Oh my god! I’m going to intentionally tear my muscles?!
It sounds worse when you think of it that way. The tearing is natural in muscle growth and any kind of athletic exercise your body endures. It is not harmful to you, unless your stretching is violent and careless, which will result in injury!
DO NOT put such a great amount of force into your stretch that it will strain or tear your antagonistic muscles in a bad way. Microscopic tears are good for your muscles, but a full on tear of a muscle is traumatic to the body, and you will have to seek rehabilitation and physical therapy-and possibly surgery!
This doesn’t occur often, so don’t be too freaked out. Just be a responsible stretcher and know your limits!
How does my body fix these tears?
When your muscles tear, they rebuild through the synthesis of protein. One extremely essential protein is Glutamine, which is incessantly necessary to muscular repair. Glutamine is ingested in protein powders/shakes, can be taken as a supplement, or even consumed through your diet- but your body also produces it naturally. Your body makes Glutamine in your muscle mass, as well as smaller amounts released by your lungs and brain.
Glutamine comes into play when your body is in recovery, because that’s when it is demanded by your body. When you stretch, and create these tears in the muscle fibers, your body sends glutamine (and other proteins) to that muscle which aids in its repair.
Is Glutamine really that useful?
Damn right. You can actually manipulate the bodily production of Glutamine to help with the repair of the muscle groups you exercised that week. By stretching sore muscles, your body will send glutamine and repair those muscles as you try to repair and elongate the fibers that are short and contracted from your workout. It is actually recommended that you continue to stretch the muscle groups for the few days following their training for this reason alone!

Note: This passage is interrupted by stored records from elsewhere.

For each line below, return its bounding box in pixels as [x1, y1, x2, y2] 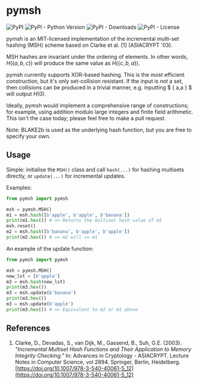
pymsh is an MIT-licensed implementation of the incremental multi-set [6, 35, 180, 42]
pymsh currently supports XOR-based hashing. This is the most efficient [6, 71, 185, 78]
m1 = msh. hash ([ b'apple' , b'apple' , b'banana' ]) [6, 212, 130, 218]
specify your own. [6, 133, 51, 140]
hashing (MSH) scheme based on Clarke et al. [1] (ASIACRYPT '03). [6, 41, 173, 49]
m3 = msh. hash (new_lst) [6, 278, 66, 285]
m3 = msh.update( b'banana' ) [6, 290, 77, 296]
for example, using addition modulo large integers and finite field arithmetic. [6, 108, 194, 115]
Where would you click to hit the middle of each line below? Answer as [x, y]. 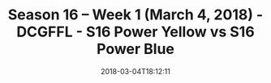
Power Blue [135, 49]
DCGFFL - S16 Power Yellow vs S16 [135, 32]
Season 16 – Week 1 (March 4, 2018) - [135, 15]
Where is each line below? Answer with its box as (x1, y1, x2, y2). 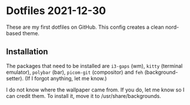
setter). (6, 74, 24, 82)
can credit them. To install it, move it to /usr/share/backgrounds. (6, 92, 162, 99)
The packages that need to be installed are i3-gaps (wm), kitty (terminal (6, 62, 183, 69)
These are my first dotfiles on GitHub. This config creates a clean (6, 23, 165, 31)
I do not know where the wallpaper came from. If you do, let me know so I (6, 86, 185, 93)
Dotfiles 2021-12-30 (6, 4, 106, 18)
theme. (22, 29, 40, 36)
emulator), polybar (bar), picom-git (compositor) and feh (6, 69, 144, 76)
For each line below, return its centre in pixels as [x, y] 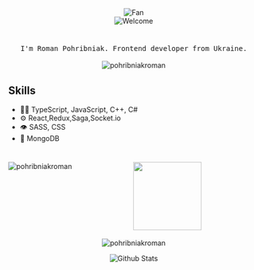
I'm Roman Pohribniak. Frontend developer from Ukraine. [134, 49]
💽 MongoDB [39, 138]
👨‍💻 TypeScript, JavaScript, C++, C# [78, 110]
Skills [22, 90]
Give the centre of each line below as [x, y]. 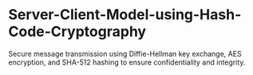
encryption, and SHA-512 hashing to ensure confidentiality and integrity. [127, 62]
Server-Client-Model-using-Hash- [125, 15]
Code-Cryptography [77, 32]
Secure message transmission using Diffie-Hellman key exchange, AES [125, 53]
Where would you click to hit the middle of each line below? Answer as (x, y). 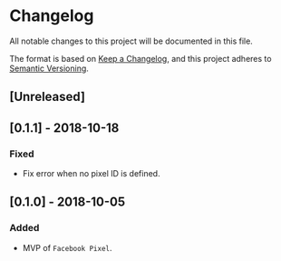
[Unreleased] (48, 97)
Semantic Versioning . (49, 68)
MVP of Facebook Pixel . (67, 247)
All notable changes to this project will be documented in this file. (131, 41)
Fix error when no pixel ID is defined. (91, 174)
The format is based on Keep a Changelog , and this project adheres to (140, 58)
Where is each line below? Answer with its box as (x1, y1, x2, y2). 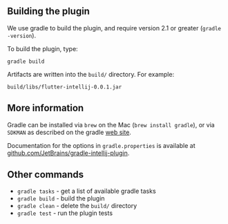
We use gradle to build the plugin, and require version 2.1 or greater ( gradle (7, 24, 221, 32)
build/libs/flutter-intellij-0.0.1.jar (7, 83, 122, 91)
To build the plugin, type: (7, 44, 78, 53)
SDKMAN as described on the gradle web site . (7, 128, 131, 136)
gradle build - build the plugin (17, 194, 105, 203)
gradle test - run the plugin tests (17, 209, 113, 217)
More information (7, 102, 84, 114)
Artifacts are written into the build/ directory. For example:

Does stretching have any other purposes?
Yes. A stretching program prior to an athletic event is a great precursor. You can’t stretch cold muscles, so warm up your body a little before you try to stretch. As stated before, stretching increases the range of motion in your joints and muscles, and it also gets the blood to flow to them as you elongate the fibers. So stretching the muscles prior to using them to their capacity is beneficial as it helps in its movement. Stretching afterward is a great cool-down to a workout as well, and can even enhance the workout if you stretch during the routine.
That was a lot to take in, can you sum it all up, please?
- Stretch everyday because it increases your range of motion and elongates the muscles, so they can function better.
- It is useful in rehab, because it cause the tendons and muscles to realign along with the tension forced on them.
- Hold your stretch for 1-2 minutes, and with enough force to be useful.
- It helps repair muscle soreness because it creates a chemical that repairs muscle fibers.
- Stretch before athletic events to increase range of motion and blood flow to the muscles about to be used.
Basically, do it all the time because it’s good for you.